Health was always a word in my vocabulary. I exercised and ate right all through my teens and mostly during my college years (well, we will wipe the slate clean at the freshman 15 that I gained by eating bran muffins and peanut m&m’s and deep dish pizza). When I was in my 30’s and pregnant I couldn’t wait to eat both french fries and ice cream for 9 months. But, once pregnant I didn’t want any of those foods. What I craved were foods that were tart. I wanted lemon tarts. Fearing that I would gain more than the recommended weight that my doctor monitored, I turned to fruit! I loved mouth watering not so sweet pineapple and tart crunchy green apples. I wanted plain foods like a bagel with melted muenster cheese or egg salad. I made this work by opting for whole wheat scooped out bagels with lite cheese and egg salad with low fat mayo. I tried to be smart. I preferred vanilla flavor over strawberry or mint chip ice cream and so I found low fat frozen yogurt that satisfied my craving.
Cravings are curious to me. Why do we have them and what do they mean. The severity and frequency of your food cravings can be affected by a combination of lifestyle factors, such as being dehydrated, lack of sleep and an unbalanced diet. Also, making sure that you get enough healthy fat, protein and complex carbohydrates to satisfy you is important for keeping cravings at bay.

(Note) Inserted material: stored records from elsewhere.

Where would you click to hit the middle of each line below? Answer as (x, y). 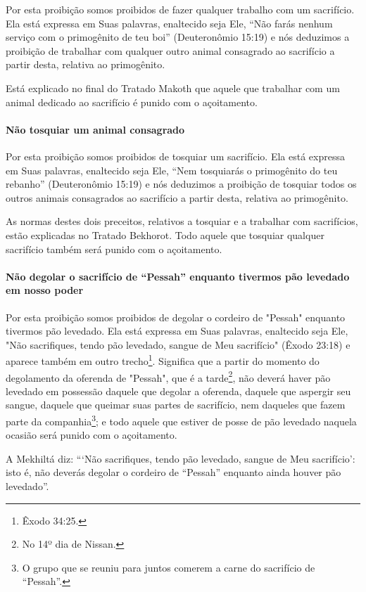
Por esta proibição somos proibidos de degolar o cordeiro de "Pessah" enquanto (176, 317)
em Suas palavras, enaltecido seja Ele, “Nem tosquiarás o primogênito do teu (172, 170)
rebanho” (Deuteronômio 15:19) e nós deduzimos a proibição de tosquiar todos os (181, 184)
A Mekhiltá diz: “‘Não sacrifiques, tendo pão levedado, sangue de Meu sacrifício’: (181, 458)
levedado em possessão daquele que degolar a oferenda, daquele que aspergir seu (178, 391)
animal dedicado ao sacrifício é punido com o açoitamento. (132, 102)
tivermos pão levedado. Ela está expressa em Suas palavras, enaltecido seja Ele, (177, 331)
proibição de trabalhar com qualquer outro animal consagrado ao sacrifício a (170, 50)
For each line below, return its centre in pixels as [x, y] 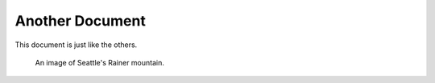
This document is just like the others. [76, 45]
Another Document [81, 21]
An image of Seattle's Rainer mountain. [100, 62]
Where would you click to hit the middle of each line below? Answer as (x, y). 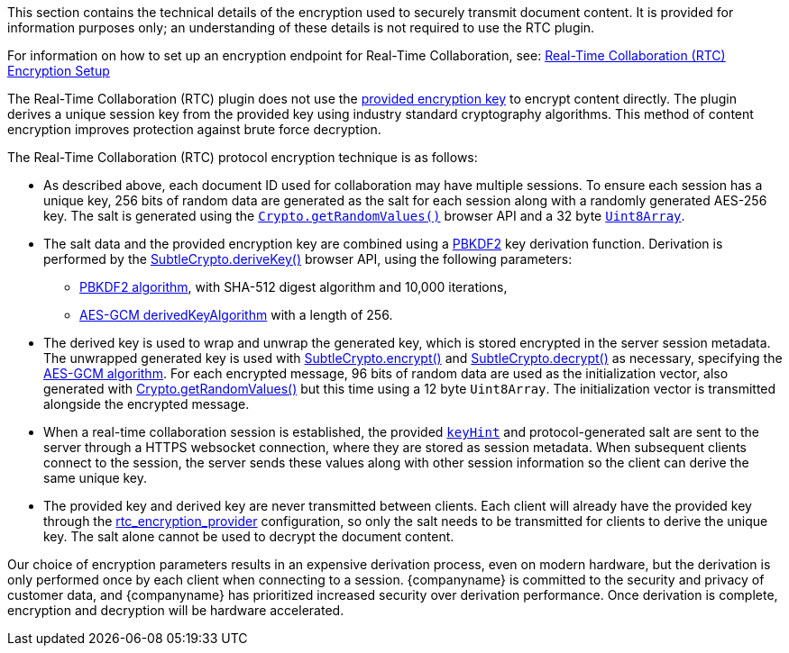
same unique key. (96, 478)
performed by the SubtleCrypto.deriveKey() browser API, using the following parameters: (308, 259)
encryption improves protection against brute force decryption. (194, 129)
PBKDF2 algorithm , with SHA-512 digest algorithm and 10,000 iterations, (294, 287)
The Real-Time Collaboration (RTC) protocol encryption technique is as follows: (243, 157)
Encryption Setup (59, 71)
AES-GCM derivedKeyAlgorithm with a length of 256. (236, 315)
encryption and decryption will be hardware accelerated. (176, 610)
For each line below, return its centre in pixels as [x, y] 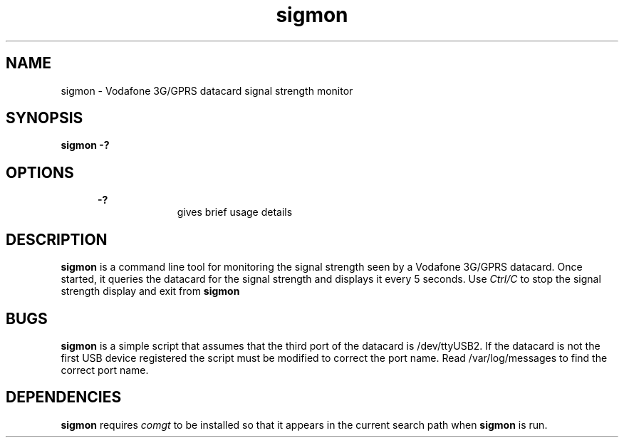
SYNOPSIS [45, 118]
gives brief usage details [235, 212]
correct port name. [105, 370]
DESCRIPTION [57, 239]
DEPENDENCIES [64, 397]
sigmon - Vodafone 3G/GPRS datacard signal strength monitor [207, 90]
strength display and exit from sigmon [150, 291]
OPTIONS [40, 172]
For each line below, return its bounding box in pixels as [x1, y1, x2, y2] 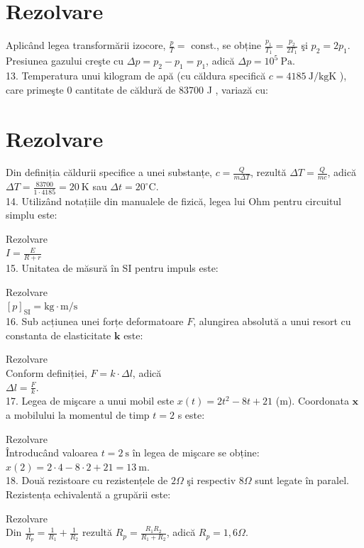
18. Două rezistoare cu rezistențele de [6, 473, 168, 488]
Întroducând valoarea [6, 445, 98, 460]
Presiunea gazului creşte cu [6, 53, 124, 68]
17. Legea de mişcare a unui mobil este [6, 393, 175, 408]
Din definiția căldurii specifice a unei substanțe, [6, 165, 212, 180]
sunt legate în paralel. [255, 473, 349, 488]
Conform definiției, [6, 365, 87, 380]
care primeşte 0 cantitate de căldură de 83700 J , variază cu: [6, 82, 268, 97]
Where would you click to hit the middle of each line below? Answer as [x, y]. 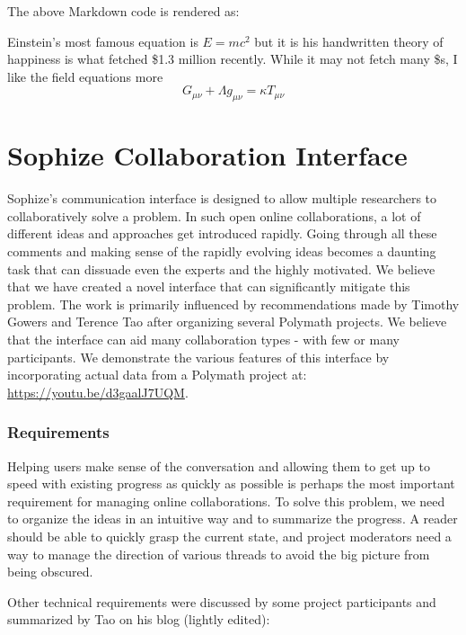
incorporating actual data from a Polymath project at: [157, 375]
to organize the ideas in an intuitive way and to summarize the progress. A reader [233, 519]
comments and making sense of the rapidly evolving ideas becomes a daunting [222, 251]
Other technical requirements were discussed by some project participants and [222, 601]
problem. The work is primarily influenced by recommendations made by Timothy [233, 304]
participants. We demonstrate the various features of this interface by [198, 357]
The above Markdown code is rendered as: [123, 11]
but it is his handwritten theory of [349, 41]
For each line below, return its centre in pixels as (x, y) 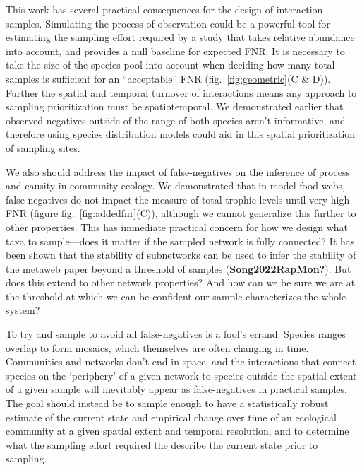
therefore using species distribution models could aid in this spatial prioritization (181, 134)
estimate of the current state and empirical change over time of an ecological (171, 417)
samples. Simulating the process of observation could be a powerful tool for (168, 23)
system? (23, 310)
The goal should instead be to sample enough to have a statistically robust (167, 403)
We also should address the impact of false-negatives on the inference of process (178, 171)
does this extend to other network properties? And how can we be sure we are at (181, 282)
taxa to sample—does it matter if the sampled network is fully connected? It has (180, 241)
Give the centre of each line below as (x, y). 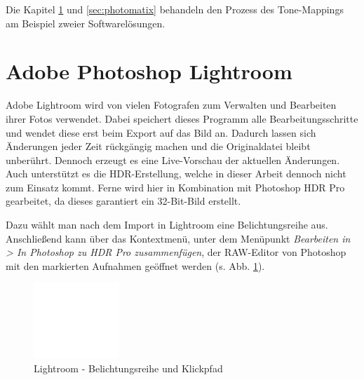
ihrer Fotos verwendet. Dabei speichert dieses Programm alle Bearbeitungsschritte (182, 118)
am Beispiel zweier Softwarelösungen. (86, 23)
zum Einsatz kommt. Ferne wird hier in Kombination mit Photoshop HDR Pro (175, 187)
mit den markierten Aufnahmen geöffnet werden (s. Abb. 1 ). (135, 265)
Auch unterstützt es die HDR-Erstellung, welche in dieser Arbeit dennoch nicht (176, 174)
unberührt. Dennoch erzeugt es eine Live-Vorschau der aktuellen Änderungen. (173, 160)
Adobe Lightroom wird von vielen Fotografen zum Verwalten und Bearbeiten (171, 105)
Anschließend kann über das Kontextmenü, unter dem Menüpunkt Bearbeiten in (178, 238)
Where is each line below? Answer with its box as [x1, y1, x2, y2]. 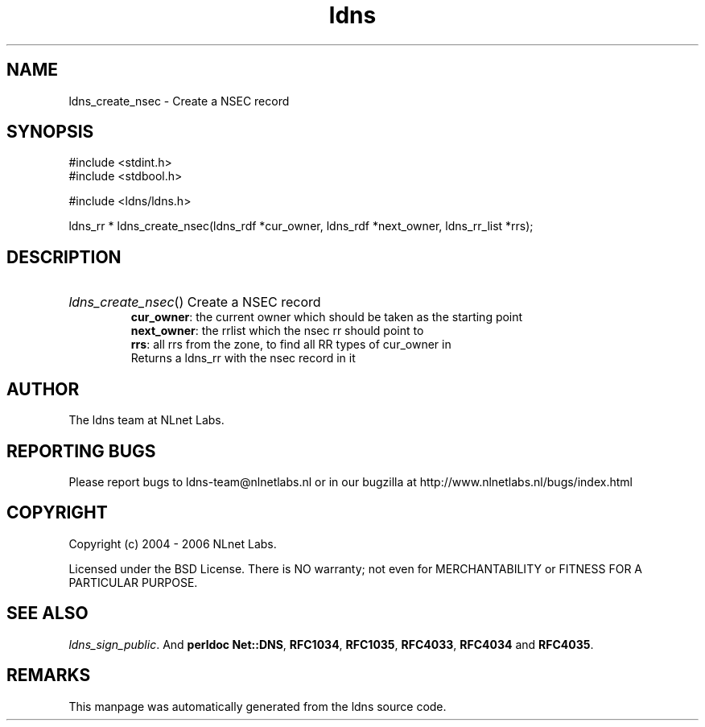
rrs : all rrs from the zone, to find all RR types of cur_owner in [130, 337, 451, 352]
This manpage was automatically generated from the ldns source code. [68, 699, 447, 713]
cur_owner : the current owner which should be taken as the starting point [130, 310, 523, 324]
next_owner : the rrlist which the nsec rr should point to [130, 324, 424, 338]
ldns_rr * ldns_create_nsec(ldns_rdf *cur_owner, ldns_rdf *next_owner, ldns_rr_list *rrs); [68, 219, 534, 233]
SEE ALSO [6, 603, 89, 624]
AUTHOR [6, 378, 80, 399]
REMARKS [6, 665, 91, 686]
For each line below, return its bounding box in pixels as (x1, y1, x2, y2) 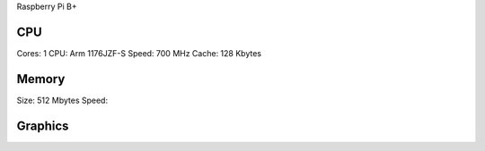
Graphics (16, 118, 69, 133)
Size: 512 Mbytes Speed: (16, 95, 108, 105)
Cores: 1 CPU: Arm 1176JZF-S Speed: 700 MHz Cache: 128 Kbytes (16, 47, 262, 58)
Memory (16, 71, 66, 87)
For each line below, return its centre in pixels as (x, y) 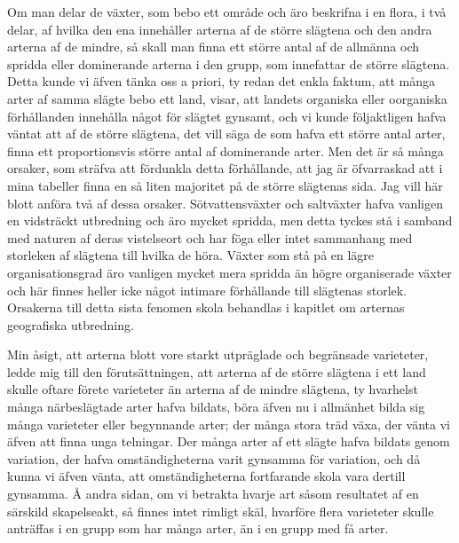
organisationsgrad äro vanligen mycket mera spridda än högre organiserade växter (229, 272)
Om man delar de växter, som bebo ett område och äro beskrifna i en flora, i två (227, 12)
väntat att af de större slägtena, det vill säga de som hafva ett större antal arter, (226, 134)
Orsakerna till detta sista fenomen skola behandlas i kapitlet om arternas (206, 307)
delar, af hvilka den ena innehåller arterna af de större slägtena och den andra (220, 29)
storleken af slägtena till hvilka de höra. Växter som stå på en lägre (191, 255)
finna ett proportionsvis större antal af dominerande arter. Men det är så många (226, 150)
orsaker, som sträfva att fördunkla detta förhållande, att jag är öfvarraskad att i (225, 168)
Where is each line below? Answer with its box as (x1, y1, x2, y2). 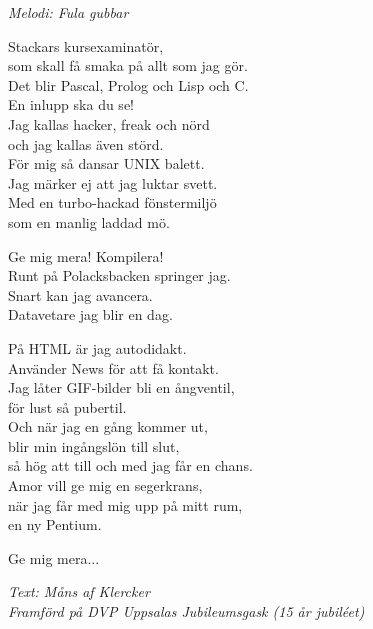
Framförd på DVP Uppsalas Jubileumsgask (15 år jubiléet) (8, 601, 365, 622)
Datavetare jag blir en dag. (8, 304, 173, 325)
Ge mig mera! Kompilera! (8, 245, 164, 266)
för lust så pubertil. (8, 396, 127, 417)
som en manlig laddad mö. (8, 211, 170, 232)
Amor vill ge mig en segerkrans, (8, 475, 203, 496)
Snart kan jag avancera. (8, 284, 153, 305)
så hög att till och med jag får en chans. (8, 455, 253, 476)
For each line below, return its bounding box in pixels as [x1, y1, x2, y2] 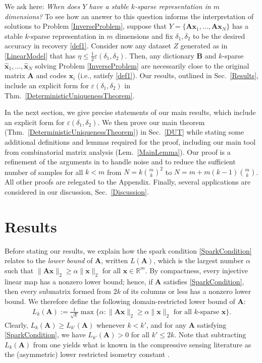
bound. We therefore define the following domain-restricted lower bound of [5, 295, 235, 306]
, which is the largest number [153, 255, 244, 266]
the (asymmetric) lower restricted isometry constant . [5, 349, 170, 359]
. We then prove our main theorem [97, 116, 205, 127]
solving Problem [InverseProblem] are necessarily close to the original [35, 60, 249, 71]
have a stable [89, 1, 129, 11]
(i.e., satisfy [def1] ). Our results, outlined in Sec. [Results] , [77, 70, 258, 81]
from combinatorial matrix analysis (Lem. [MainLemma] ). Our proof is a [5, 146, 231, 157]

Here is a list of foods that will help satisfy your cravings in a healthy manner.
If you crave SALT it could mean that you are dehydrated (poor sleep or too much alcohol) so I would suggest that you have dried seaweed, tomato juice, salted almonds or broth.
If you crave FATTY foods it could mean that you may need more sleep. I would opt for healthy fats such as avocado, nuts and nut butter, seeds and fish over fried foods.
If you crave SUGAR it might mean you need more balance in your diet. If you really want a sweet (and may kill someone to have it!) allow yourself to have a small portion of it- but only after having eaten a balanced meal first. And if you know you won't be able to stick with a small piece, opt for some fresh fruit or a square of dark chocolate.
The ability to resist cravings is not always about willpower. In fact, foods that are high in sugar and salt — namely, processed foods — have a powerful effect on our brains and keep us wanting more. Ever notice how it’s easy to finish a bag of chips but a bag of carrots is a different story! In order to stop craving foods that are high in sugar and salt, I recommend that you start with a diet of mostly unprocessed, whole foods, get good sleep and daily exercise and over time (remember there is no magic pill), your taste buds should adjust accordingly.